======== Records to use
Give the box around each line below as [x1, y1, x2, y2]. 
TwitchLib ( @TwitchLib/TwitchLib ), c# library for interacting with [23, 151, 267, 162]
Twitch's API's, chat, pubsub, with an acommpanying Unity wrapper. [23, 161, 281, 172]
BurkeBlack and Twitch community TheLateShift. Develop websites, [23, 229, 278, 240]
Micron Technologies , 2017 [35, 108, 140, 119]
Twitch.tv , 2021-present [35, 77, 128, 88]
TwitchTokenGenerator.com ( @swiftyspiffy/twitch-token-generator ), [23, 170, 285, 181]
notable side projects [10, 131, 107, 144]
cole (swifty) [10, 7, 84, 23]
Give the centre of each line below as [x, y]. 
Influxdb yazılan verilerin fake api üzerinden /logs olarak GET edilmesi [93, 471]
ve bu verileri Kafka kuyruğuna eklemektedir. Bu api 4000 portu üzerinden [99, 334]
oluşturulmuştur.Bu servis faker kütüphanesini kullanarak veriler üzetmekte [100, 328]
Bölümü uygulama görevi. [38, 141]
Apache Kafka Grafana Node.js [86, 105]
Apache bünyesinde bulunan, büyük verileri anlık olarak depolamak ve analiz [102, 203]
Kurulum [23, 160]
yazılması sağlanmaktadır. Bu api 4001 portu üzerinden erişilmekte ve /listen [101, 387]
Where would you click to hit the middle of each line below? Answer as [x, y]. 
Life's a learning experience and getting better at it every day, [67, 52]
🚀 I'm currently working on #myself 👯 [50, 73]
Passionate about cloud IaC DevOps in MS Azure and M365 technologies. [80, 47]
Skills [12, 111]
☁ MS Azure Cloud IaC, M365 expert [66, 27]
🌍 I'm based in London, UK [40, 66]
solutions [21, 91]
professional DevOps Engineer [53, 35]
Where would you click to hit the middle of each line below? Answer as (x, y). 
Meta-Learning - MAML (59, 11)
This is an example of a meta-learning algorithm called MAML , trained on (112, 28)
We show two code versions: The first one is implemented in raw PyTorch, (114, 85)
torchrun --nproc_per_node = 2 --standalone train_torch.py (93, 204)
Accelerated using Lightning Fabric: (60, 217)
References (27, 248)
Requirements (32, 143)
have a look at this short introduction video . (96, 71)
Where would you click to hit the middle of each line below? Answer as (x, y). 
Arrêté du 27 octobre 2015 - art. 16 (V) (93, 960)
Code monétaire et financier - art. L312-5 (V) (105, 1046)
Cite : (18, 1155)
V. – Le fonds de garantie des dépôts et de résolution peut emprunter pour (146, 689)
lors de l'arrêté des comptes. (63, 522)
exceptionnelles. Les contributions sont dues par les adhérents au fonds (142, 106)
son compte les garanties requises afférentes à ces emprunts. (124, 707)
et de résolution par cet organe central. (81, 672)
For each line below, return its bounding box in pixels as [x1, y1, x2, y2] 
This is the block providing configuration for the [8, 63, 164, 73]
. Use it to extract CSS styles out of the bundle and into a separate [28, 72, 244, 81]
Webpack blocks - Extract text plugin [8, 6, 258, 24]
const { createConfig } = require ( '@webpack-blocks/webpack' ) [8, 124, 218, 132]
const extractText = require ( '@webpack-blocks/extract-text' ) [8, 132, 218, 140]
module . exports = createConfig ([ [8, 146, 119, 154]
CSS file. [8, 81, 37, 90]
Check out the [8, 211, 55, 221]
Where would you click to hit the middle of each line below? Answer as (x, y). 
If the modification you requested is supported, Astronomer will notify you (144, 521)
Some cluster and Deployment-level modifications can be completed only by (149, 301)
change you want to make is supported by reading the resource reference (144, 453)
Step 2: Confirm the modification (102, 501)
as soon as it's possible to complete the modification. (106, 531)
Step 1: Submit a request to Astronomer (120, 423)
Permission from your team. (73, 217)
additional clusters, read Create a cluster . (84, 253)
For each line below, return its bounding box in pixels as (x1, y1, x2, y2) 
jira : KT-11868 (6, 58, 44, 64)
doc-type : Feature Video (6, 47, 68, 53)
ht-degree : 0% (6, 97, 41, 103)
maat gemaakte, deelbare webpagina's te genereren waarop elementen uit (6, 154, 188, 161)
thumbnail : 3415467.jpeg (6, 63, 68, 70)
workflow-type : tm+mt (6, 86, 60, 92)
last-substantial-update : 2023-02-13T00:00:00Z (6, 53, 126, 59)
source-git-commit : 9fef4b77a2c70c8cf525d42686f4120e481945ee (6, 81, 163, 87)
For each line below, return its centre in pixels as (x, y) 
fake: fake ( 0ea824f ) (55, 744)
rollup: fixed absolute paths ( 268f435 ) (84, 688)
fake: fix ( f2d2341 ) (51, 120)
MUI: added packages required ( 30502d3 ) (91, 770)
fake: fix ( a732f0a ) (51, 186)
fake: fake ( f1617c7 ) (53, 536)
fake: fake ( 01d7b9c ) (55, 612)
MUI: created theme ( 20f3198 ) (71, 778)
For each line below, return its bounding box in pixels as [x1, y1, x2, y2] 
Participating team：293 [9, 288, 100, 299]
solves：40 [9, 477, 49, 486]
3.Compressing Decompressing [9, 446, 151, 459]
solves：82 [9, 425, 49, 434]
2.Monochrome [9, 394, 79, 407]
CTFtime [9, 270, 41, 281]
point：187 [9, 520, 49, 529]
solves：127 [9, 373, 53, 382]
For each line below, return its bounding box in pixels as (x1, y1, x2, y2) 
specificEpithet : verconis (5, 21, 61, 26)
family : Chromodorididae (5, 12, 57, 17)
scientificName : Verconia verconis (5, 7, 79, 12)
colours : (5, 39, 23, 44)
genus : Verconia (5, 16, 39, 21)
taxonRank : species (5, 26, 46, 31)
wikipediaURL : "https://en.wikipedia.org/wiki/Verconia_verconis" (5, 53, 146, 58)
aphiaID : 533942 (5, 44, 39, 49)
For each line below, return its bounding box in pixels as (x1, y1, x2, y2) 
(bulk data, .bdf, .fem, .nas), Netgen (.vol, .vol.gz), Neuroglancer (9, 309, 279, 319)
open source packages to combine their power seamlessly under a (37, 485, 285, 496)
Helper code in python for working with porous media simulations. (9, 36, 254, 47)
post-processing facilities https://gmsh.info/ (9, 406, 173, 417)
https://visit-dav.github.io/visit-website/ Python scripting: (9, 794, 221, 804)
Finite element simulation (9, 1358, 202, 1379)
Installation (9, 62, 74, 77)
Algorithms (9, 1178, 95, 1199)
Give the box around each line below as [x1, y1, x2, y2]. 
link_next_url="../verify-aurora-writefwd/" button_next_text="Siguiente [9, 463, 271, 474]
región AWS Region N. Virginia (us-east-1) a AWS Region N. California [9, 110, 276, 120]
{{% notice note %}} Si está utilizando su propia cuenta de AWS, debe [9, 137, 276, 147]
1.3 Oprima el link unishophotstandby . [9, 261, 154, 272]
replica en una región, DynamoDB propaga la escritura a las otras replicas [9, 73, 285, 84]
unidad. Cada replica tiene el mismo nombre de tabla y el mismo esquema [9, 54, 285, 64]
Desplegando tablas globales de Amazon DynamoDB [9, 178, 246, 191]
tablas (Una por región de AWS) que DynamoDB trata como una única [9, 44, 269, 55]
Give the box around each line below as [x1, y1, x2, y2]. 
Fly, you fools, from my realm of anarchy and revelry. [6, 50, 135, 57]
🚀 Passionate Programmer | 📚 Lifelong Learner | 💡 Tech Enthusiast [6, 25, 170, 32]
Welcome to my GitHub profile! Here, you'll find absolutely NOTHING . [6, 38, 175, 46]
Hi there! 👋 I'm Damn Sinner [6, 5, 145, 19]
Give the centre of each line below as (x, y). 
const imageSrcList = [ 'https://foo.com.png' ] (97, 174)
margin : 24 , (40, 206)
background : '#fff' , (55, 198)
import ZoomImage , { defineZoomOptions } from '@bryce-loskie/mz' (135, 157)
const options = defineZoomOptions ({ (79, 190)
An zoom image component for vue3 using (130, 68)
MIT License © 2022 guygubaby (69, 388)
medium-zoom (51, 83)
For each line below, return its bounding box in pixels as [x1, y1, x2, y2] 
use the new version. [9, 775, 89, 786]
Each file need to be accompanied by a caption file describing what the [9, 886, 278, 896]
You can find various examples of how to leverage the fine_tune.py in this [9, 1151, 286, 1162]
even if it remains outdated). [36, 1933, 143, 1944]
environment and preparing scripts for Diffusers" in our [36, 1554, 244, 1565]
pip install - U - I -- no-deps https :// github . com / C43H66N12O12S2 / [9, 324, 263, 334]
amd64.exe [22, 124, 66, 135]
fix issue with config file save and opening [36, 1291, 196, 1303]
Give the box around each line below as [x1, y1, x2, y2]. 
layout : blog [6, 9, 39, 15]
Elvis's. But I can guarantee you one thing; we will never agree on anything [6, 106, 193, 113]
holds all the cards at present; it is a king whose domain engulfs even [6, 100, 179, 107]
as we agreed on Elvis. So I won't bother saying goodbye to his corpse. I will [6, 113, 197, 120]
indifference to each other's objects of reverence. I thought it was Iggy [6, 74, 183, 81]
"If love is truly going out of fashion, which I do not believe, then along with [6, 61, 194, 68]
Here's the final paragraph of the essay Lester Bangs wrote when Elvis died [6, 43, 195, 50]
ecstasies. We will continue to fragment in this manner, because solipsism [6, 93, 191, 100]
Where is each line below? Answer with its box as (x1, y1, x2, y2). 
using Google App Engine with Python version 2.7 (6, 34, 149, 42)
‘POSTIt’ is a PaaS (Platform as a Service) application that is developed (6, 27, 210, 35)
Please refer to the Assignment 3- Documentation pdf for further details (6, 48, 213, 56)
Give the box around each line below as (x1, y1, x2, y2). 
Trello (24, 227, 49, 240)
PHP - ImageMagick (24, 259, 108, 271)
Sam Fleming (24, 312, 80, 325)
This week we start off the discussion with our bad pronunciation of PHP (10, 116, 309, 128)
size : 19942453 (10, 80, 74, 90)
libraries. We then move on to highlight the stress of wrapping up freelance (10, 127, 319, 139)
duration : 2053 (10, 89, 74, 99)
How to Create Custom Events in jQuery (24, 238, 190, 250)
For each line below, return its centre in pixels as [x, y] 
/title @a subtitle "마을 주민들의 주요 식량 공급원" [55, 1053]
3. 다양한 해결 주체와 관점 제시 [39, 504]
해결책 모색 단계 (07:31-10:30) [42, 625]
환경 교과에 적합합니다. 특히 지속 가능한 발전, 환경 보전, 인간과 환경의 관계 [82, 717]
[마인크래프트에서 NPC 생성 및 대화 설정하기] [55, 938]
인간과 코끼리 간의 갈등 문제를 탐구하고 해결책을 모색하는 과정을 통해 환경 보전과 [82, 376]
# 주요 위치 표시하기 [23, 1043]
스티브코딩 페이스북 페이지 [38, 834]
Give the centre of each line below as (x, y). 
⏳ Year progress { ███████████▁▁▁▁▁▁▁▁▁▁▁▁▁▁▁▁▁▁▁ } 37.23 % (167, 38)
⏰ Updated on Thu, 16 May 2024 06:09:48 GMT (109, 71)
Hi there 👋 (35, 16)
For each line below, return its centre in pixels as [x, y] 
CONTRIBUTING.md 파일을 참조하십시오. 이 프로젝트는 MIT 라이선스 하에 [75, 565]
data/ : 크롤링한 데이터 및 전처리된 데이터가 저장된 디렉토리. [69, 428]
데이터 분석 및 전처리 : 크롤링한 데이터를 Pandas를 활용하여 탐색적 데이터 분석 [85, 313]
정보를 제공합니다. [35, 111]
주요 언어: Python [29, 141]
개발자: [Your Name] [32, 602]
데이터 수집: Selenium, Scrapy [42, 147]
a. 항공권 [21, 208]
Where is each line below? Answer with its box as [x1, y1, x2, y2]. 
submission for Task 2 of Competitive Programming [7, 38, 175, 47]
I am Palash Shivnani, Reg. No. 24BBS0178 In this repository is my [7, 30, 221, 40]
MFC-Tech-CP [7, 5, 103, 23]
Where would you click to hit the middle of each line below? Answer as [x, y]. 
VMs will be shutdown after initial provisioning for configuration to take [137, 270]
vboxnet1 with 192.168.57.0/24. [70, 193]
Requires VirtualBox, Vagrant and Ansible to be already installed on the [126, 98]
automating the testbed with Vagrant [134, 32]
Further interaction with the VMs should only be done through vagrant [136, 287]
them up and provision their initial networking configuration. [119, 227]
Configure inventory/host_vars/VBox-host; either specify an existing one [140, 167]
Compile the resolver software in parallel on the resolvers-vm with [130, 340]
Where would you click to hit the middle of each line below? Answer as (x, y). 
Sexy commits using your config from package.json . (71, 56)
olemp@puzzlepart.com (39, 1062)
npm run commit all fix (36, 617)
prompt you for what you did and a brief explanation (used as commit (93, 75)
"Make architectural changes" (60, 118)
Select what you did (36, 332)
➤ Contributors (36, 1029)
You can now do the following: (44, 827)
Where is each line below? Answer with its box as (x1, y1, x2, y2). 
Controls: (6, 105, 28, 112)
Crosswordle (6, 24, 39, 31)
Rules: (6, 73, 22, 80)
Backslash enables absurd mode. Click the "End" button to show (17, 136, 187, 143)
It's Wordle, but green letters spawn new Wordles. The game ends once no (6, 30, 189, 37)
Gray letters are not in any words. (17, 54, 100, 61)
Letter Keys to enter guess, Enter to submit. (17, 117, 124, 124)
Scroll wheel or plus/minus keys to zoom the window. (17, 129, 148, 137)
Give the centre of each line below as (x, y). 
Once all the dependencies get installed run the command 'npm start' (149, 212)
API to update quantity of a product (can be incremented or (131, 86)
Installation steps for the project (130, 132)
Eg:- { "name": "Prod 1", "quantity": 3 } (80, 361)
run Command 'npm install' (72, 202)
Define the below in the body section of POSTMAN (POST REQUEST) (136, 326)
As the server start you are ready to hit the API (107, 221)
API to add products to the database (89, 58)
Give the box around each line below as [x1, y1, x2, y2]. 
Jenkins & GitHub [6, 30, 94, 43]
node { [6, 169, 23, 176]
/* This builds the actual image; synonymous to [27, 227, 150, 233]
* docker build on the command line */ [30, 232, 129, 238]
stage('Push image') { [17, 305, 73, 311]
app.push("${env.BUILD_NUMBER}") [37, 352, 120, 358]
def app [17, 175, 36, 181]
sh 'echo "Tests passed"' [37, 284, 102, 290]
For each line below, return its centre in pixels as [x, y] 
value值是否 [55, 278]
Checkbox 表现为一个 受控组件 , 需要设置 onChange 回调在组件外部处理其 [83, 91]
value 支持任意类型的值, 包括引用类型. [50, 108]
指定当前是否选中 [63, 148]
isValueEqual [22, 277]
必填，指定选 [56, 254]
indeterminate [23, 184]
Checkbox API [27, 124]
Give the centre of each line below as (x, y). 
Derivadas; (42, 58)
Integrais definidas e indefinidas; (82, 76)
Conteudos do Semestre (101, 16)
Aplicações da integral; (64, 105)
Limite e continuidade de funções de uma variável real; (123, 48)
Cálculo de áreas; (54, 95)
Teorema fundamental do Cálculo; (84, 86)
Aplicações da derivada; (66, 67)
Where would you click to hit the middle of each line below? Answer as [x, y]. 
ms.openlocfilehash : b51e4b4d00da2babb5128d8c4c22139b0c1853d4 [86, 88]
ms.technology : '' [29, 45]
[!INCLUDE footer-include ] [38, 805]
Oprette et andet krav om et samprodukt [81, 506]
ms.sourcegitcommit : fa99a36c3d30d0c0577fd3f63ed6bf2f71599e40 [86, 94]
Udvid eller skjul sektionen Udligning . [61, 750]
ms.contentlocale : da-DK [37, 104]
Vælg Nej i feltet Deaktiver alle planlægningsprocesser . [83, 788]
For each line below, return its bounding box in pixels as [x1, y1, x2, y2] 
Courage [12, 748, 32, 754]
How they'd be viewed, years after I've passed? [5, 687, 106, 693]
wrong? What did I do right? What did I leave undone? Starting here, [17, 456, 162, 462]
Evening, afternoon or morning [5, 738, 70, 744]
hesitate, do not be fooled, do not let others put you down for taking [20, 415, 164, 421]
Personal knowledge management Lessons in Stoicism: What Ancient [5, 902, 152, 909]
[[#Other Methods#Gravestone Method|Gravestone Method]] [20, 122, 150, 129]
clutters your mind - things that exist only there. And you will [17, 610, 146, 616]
================
### Exercise details
An exact copy of every line from the one containing "Evening, afternoon or" through the last line of the entries is required; please add nothing.

### Solution to this task
Evening, afternoon or morning [5, 738, 70, 744]
hesitate, do not be fooled, do not let others put you down for taking [20, 415, 164, 421]
Personal knowledge management Lessons in Stoicism: What Ancient [5, 902, 152, 909]
[[#Other Methods#Gravestone Method|Gravestone Method]] [20, 122, 150, 129]
clutters your mind - things that exist only there. And you will [17, 610, 146, 616]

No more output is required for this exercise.